**Action item:** Produce a faithful copy of every record below, without the pictures.

─── Recorded data

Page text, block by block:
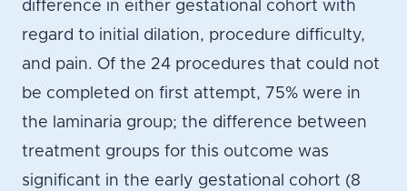
difference in either gestational cohort with
regard to initial dilation, procedure difficulty,
and pain. Of the 24 procedures that could not
be completed on first attempt, 75% were in
the laminaria group; the difference between
treatment groups for this outcome was
significant in the early gestational cohort (8
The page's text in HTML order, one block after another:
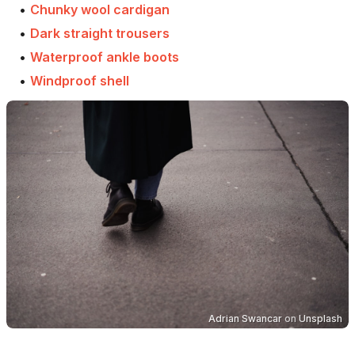
• Chunky wool cardigan
• Dark straight trousers
• Waterproof ankle boots
• Windproof shell
Adrian Swancar on Unsplash
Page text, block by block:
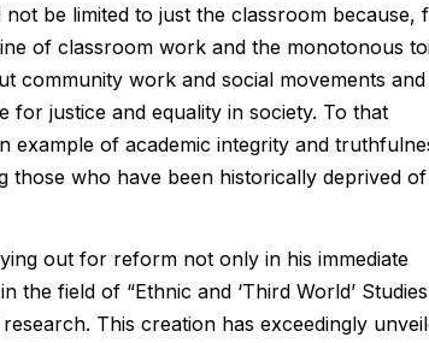
be limited to just the classroom because,
of classroom work and the monotonous
community work and social movements and
justice and equality in society. To that
of academic integrity and
who have been historically deprived of
out for reform not only in his immediate
field of “Ethnic and ‘Third World’
This creation has exceedingly
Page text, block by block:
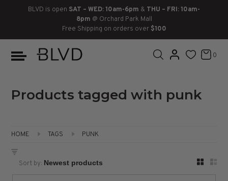
BLVD is open SAT – WED: 10am-6pm & THU – FRI: 10am-
8pm @ Orchard Park Mall
Free Shipping on orders over $100
0
Products tagged with punk
HOME TAGS PUNK
Sort by:
BOOTS
ANKLE
THIGH HIGH
LACE UP
LOAFERS
FLATFORMS
SLIDES
WEDGES
SNEAKERS
SLIP ON
CHUKKA
LOAFERS
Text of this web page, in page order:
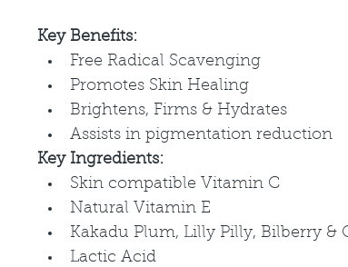
Key Benefits:
Free Radical Scavenging
Promotes Skin Healing
Brightens, Firms & Hydrates
Assists in pigmentation reduction
Key Ingredients:
Skin compatible Vitamin C
Natural Vitamin E
Kakadu Plum, Lilly Pilly, Bilberry &
Lactic Acid
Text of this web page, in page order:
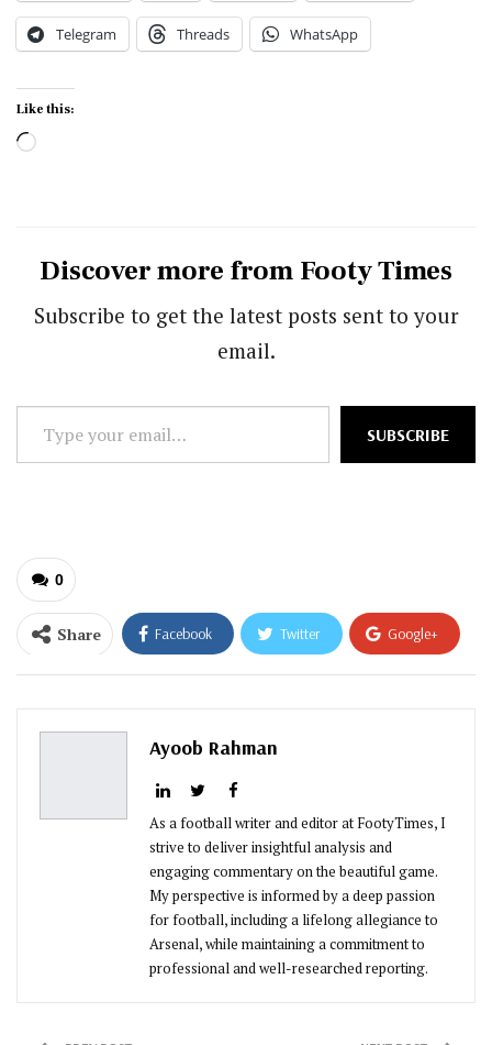
Telegram Threads WhatsApp
Like this:
Loading…
Discover more from Footy Times
Subscribe to get the latest posts sent to your
email.
Type
your
SUBSCRIBE
0
Share Facebook Twitter Google+
Pinterest
Ayoob Rahman
As a football writer and editor at FootyTimes, I
strive to deliver insightful analysis and
engaging commentary on the beautiful game.
My perspective is informed by a deep passion
for football, including a lifelong allegiance to
Arsenal, while maintaining a commitment to
professional and well-researched reporting.
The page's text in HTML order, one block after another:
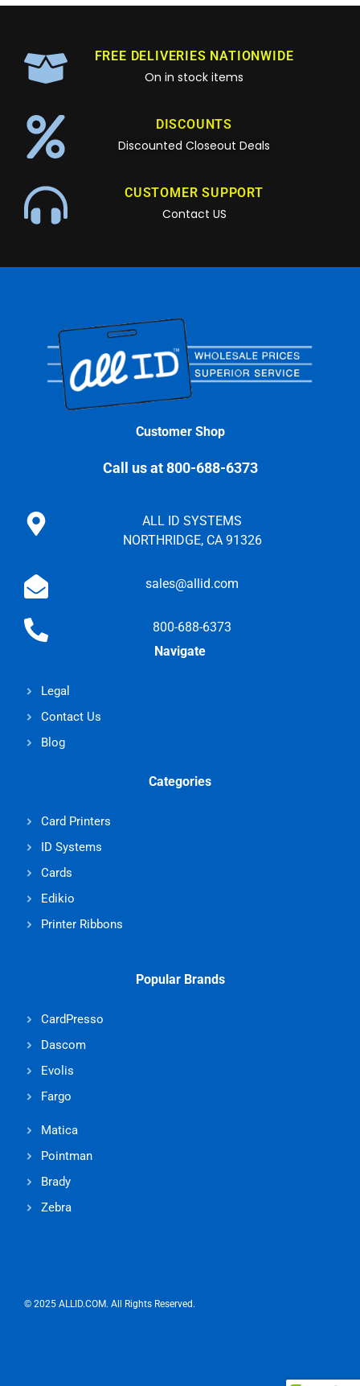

──────

**Solution:**
Page text, block by block:
difference in either gestational cohort with
regard to initial dilation, procedure difficulty,
and pain. Of the 24 procedures that could not
be completed on first attempt, 75% were in
the laminaria group; the difference between
treatment groups for this outcome was
significant in the early gestational cohort (8
The page's text in HTML order, one block after another:
• Chunky wool cardigan
• Dark straight trousers
• Waterproof ankle boots
• Windproof shell
Adrian Swancar on Unsplash
Page text, block by block:
be limited to just the classroom because,
of classroom work and the monotonous
community work and social movements and
justice and equality in society. To that
of academic integrity and
who have been historically deprived of
out for reform not only in his immediate
field of “Ethnic and ‘Third World’
This creation has exceedingly
Page text, block by block:
BLVD is open SAT – WED: 10am-6pm & THU – FRI: 10am-
8pm @ Orchard Park Mall
Free Shipping on orders over $100
0
Products tagged with punk
HOME TAGS PUNK
Sort by:
BOOTS
ANKLE
THIGH HIGH
LACE UP
LOAFERS
FLATFORMS
SLIDES
WEDGES
SNEAKERS
SLIP ON
CHUKKA
LOAFERS
Text of this web page, in page order:
Key Benefits:
Free Radical Scavenging
Promotes Skin Healing
Brightens, Firms & Hydrates
Assists in pigmentation reduction
Key Ingredients:
Skin compatible Vitamin C
Natural Vitamin E
Kakadu Plum, Lilly Pilly, Bilberry &
Lactic Acid
Text of this web page, in page order:
Telegram Threads WhatsApp
Like this:
Loading…
Discover more from Footy Times
Subscribe to get the latest posts sent to your
email.
Type
your
SUBSCRIBE
0
Share Facebook Twitter Google+
Pinterest
Ayoob Rahman
As a football writer and editor at FootyTimes, I
strive to deliver insightful analysis and
engaging commentary on the beautiful game.
My perspective is informed by a deep passion
for football, including a lifelong allegiance to
Arsenal, while maintaining a commitment to
professional and well-researched reporting.
The page's text in HTML order, one block after another:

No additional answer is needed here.